Submodular maximizationDiscrete optimizationMachine learning

评审与讨论

审稿意见

评分: 6置信度: 22024-06-25

The paper studies the problem of approximately maximizing a submodular function under a constraint that the sets can be of size at most $k$ . By carefully combining algorithms from previous work and developing them further, the authors obtain an algorithm that guarantees a $0.385$ -approximation with $O_\epsilon(n + k^2)$ queries to the function and a user-defined probability of failure.

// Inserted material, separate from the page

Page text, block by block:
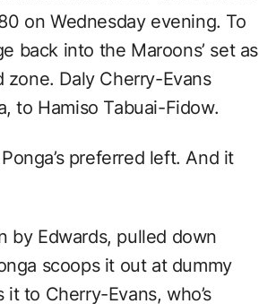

The good performance of the proposed algorithm is demostrated with several experiments.

优点

Even though the work relies heavily on previous work as described in the beginning of Sec. 3, their combination appears highly nontrivial to me, and the techniques have been developed further from the previous work.

The empirical results demonstrate clear improvements over previous state of the art and appear to have significantly less variance in the output.

缺点

Because of my limited expertise on the topic, my largest complaint is on the presentation of the results: Although the authors do a good job in explaining the ideas behind the math, the formulas are occasionally relatively cumbersome to read, e.g., Line 14 of Algorithm 1. On the other hand, I must admit that I do not have an immediate solution on how to improve them.

问题

In terms of the running time, i.e., not the number of queries, how does the proposed algorithm compare against the state of the art? Because the running time depends on, for example, $epsilon$ , it is not immediately clear to me how large the constant factors of the algorithms would be.

Other:

Abstract: Without previous background on the topic, it was unclear to what $k$ and $n$ referred to in the abstract.
Lines 29–32: first, $B$ is a subset of $A$ , but then $A$ is a subset of $B$ . This can be confusing to the reader.
Line 66: If I understood the paper correctly, I think it would be more precise to use $O_\epsilon$ instead of the $O$ -notation here (although a constant $\epsilon$ is used in the experiments)
Caption of Alg. 3: maximiziation -> maximization
Line 172: OPT is not written with \mathbb

局限性

Since the paper focuses on a optimizing a method that is used in ML applications and does not study application directly, I think the limited discussion of limitations is sufficient here.

作者回复

2024-08-07

We thank the reviewer for the positive evaluation of our work. We have thoroughly addressed each of the reviewer’s raised concerns and are eager to engage in further discussion to ensure all remaining issues are resolved.

In terms of the running time, i.e., not the number of queries, how does the proposed algorithm compare against the state of the art? Because the running time depends on, for example, $epsilon$ , it is not immediately clear to me how large the constant factors of the algorithms would be.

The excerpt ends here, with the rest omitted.